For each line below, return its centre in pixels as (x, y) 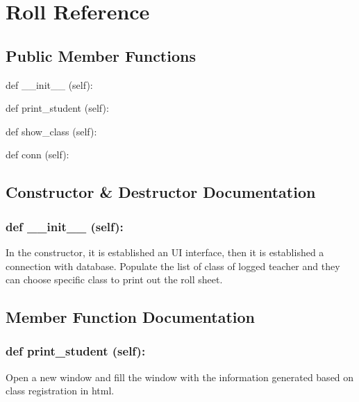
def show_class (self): (51, 131)
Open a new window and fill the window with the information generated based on (180, 377)
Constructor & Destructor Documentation (161, 192)
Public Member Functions (101, 55)
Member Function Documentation (131, 317)
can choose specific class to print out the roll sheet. (114, 279)
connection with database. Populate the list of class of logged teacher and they (173, 266)
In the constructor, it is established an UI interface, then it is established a (165, 252)
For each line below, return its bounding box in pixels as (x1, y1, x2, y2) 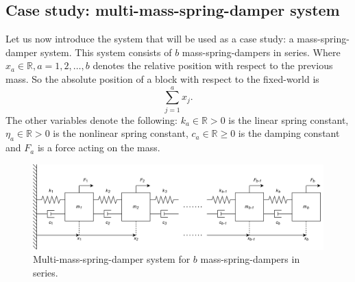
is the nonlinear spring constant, (53, 126, 188, 140)
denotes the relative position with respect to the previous (93, 58, 333, 73)
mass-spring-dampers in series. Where (182, 44, 341, 59)
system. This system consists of (40, 44, 172, 59)
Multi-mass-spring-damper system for (33, 252, 191, 266)
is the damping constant (238, 126, 340, 140)
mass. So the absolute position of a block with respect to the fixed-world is (5, 71, 319, 86)
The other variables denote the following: (5, 112, 177, 127)
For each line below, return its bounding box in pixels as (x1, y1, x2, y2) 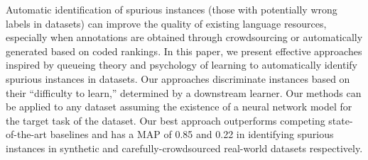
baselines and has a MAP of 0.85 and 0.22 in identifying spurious (50, 127, 334, 142)
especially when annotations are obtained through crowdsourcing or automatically (6, 30, 363, 45)
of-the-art (6, 127, 47, 142)
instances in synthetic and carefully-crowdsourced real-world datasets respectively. (6, 140, 363, 155)
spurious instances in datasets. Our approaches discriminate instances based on (6, 71, 350, 86)
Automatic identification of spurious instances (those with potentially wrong (6, 2, 337, 16)
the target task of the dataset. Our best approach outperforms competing (6, 113, 325, 127)
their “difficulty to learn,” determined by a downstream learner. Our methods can (6, 85, 362, 100)
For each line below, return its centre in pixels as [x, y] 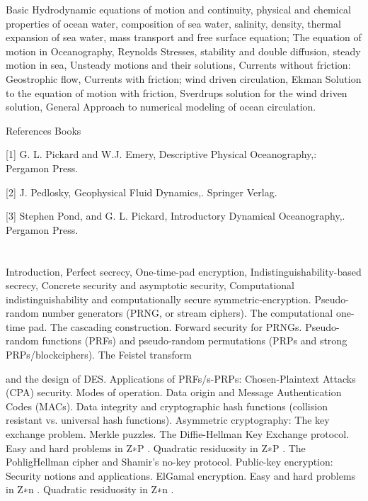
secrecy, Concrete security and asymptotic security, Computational [150, 285]
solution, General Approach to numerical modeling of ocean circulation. [161, 107]
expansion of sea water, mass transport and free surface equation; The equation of [184, 37]
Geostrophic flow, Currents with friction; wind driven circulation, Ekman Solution [184, 78]
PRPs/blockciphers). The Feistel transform [99, 355]
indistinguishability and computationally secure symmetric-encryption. [159, 299]
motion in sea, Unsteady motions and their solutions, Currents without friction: [178, 65]
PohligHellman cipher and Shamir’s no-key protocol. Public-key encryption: [169, 462]
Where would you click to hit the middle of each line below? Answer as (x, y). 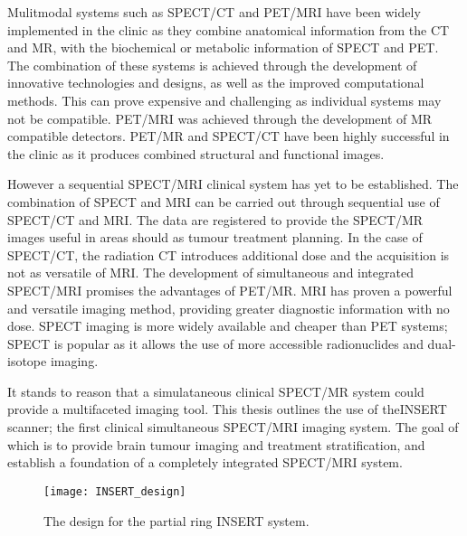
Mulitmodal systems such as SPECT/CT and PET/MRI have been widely (214, 12)
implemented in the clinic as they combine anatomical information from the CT (229, 29)
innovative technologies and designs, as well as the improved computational (216, 83)
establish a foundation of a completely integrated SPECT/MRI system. (205, 462)
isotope (27, 361)
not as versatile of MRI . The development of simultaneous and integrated (210, 273)
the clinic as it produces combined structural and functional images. (196, 153)
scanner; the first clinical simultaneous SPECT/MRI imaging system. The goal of (233, 427)
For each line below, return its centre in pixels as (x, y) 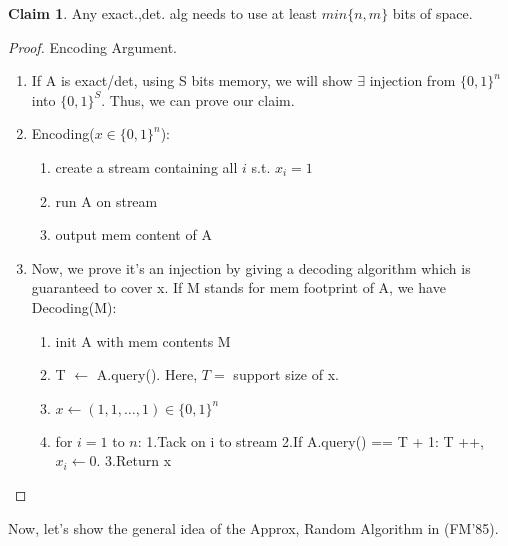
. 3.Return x (134, 460)
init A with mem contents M (143, 340)
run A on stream (106, 200)
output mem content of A (133, 234)
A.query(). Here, (147, 374)
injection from (412, 80)
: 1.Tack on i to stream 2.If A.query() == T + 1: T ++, (310, 440)
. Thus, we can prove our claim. (198, 99)
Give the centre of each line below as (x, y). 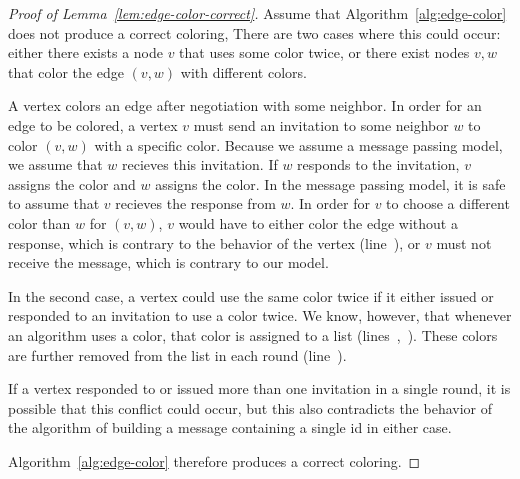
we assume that (55, 164)
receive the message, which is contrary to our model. (168, 262)
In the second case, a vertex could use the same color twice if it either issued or (251, 295)
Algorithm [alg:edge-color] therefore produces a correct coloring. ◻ (214, 460)
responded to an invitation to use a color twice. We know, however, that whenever (260, 315)
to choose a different (448, 203)
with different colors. (243, 71)
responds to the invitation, (378, 164)
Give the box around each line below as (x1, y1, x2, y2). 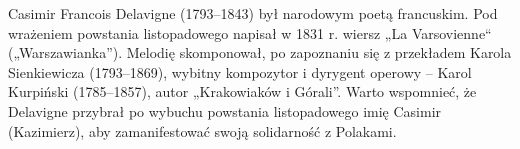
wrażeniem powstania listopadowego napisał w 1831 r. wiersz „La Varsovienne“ (8, 22, 492, 43)
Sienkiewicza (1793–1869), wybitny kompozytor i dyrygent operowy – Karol (8, 61, 472, 82)
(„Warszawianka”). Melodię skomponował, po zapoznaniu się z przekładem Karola (8, 42, 512, 63)
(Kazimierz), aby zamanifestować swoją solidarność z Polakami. (8, 120, 397, 141)
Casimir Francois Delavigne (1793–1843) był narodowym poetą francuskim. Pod (8, 3, 498, 23)
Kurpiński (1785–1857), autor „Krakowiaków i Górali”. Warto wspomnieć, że (8, 81, 477, 102)
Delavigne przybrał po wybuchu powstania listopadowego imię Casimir (8, 100, 442, 121)
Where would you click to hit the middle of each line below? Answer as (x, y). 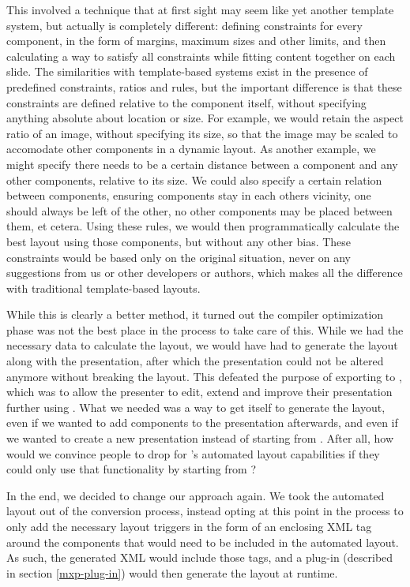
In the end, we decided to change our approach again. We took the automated (196, 495)
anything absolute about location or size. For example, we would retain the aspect (205, 118)
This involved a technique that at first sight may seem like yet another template (200, 9)
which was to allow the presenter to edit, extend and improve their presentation (199, 392)
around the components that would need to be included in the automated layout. (203, 542)
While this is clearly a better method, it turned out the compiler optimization (195, 314)
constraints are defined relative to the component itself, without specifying (186, 102)
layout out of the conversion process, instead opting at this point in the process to (205, 511)
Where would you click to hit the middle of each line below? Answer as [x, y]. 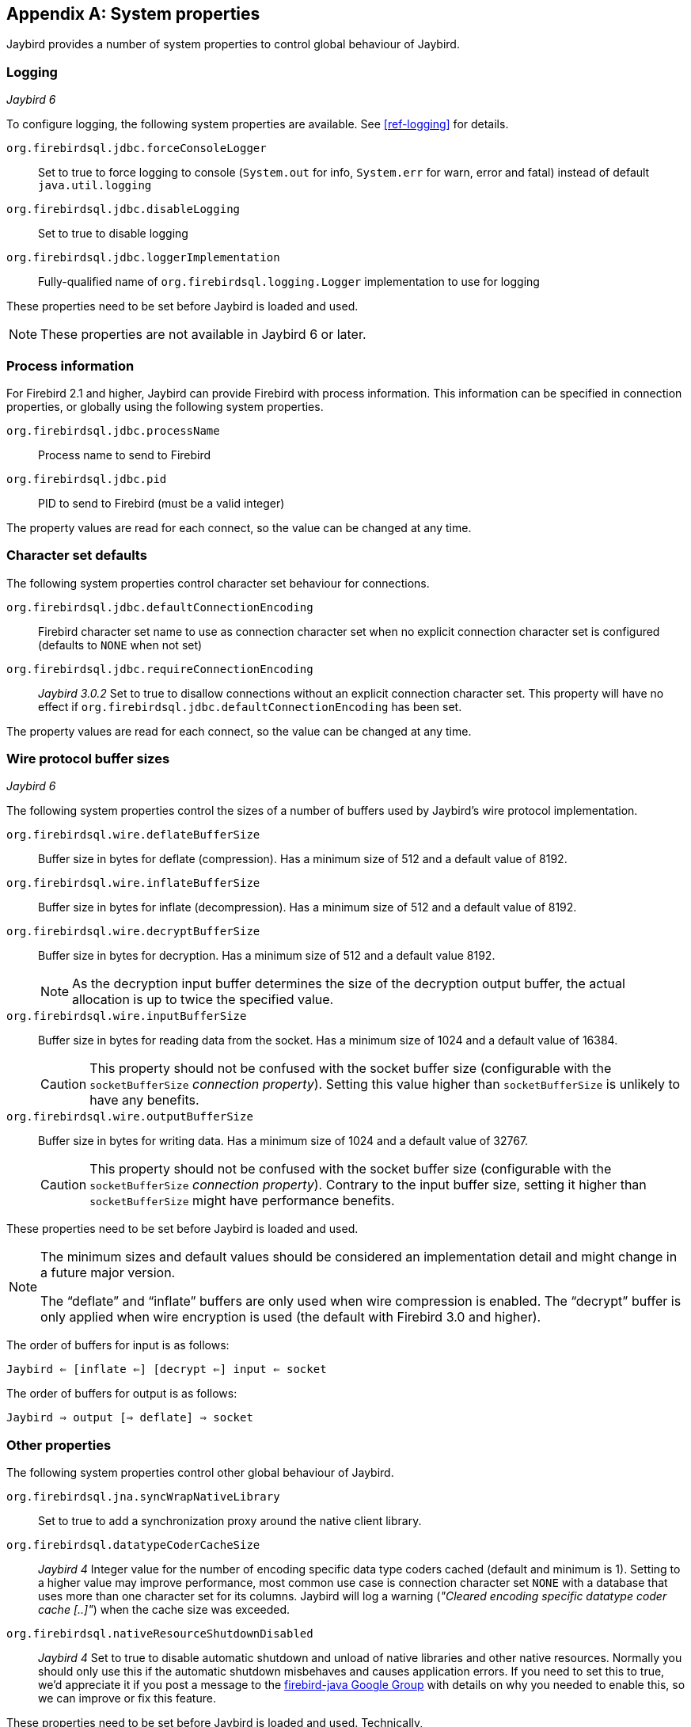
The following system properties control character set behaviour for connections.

----------

If a line of the data holds the string "Member", count it. Then state the total and nothing more.

2